### Requirement
Please repeat nothing except the lines from the one containing "Instances of are" through the end of the records, exactly and without pictures.

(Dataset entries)
◇ ◇ ◇
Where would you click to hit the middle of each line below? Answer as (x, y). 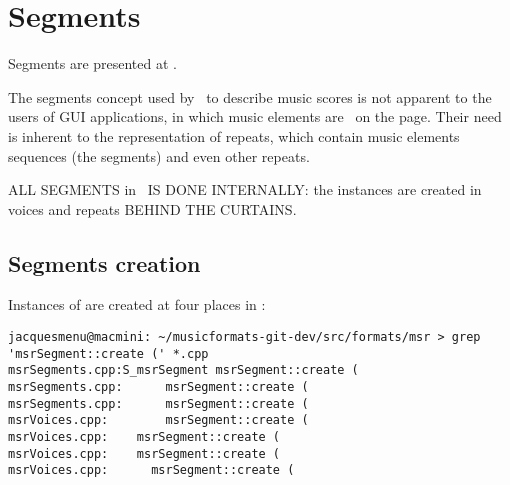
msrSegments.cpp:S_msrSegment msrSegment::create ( (183, 370)
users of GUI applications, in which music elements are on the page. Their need (255, 116)
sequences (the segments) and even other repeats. (159, 155)
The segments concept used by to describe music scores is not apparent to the (250, 96)
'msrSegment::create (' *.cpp (108, 353)
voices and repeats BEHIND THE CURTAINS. (152, 208)
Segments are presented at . (92, 63)
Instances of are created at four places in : (137, 304)
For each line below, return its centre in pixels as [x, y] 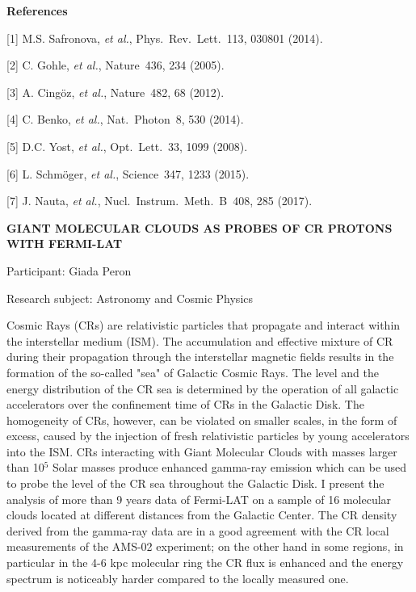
◇ ◇ ◇
### Solution for this exercise
Instances of are created at four places in : (137, 304)
For each line below, return its centre in pixels as [x, y] 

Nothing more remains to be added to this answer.